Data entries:
====

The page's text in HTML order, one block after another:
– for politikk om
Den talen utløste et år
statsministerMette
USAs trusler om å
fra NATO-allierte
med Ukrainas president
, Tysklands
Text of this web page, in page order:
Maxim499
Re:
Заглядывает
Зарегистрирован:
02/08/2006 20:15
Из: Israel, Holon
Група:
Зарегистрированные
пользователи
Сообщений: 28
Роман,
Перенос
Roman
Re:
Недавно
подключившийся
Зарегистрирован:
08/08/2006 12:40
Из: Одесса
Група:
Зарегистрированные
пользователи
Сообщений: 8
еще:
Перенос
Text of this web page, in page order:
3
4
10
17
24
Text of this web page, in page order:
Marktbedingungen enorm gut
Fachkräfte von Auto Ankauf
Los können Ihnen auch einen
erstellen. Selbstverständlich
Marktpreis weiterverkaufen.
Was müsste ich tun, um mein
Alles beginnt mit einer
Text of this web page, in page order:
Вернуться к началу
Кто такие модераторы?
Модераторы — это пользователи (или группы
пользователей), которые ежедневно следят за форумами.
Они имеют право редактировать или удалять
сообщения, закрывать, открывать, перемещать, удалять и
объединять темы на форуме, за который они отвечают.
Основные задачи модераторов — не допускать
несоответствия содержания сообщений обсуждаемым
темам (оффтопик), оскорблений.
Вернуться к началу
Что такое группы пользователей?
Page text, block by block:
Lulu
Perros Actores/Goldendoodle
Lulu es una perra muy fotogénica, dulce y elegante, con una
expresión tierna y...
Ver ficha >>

====

Every entry must be duplicated exactly as it stands.

The page's text in HTML order, one block after another:
– for politikk om
Den talen utløste et år
statsministerMette
USAs trusler om å
fra NATO-allierte
med Ukrainas president
, Tysklands
Text of this web page, in page order:
Maxim499
Re:
Заглядывает
Зарегистрирован:
02/08/2006 20:15
Из: Israel, Holon
Група:
Зарегистрированные
пользователи
Сообщений: 28
Роман,
Перенос
Roman
Re:
Недавно
подключившийся
Зарегистрирован:
08/08/2006 12:40
Из: Одесса
Група:
Зарегистрированные
пользователи
Сообщений: 8
еще:
Перенос
Text of this web page, in page order:
3
4
10
17
24
Text of this web page, in page order:
Marktbedingungen enorm gut
Fachkräfte von Auto Ankauf
Los können Ihnen auch einen
erstellen. Selbstverständlich
Marktpreis weiterverkaufen.
Was müsste ich tun, um mein
Alles beginnt mit einer
Text of this web page, in page order:
Вернуться к началу
Кто такие модераторы?
Модераторы — это пользователи (или группы
пользователей), которые ежедневно следят за форумами.
Они имеют право редактировать или удалять
сообщения, закрывать, открывать, перемещать, удалять и
объединять темы на форуме, за который они отвечают.
Основные задачи модераторов — не допускать
несоответствия содержания сообщений обсуждаемым
темам (оффтопик), оскорблений.
Вернуться к началу
Что такое группы пользователей?
Page text, block by block:
Lulu
Perros Actores/Goldendoodle
Lulu es una perra muy fotogénica, dulce y elegante, con una
expresión tierna y...
Ver ficha >>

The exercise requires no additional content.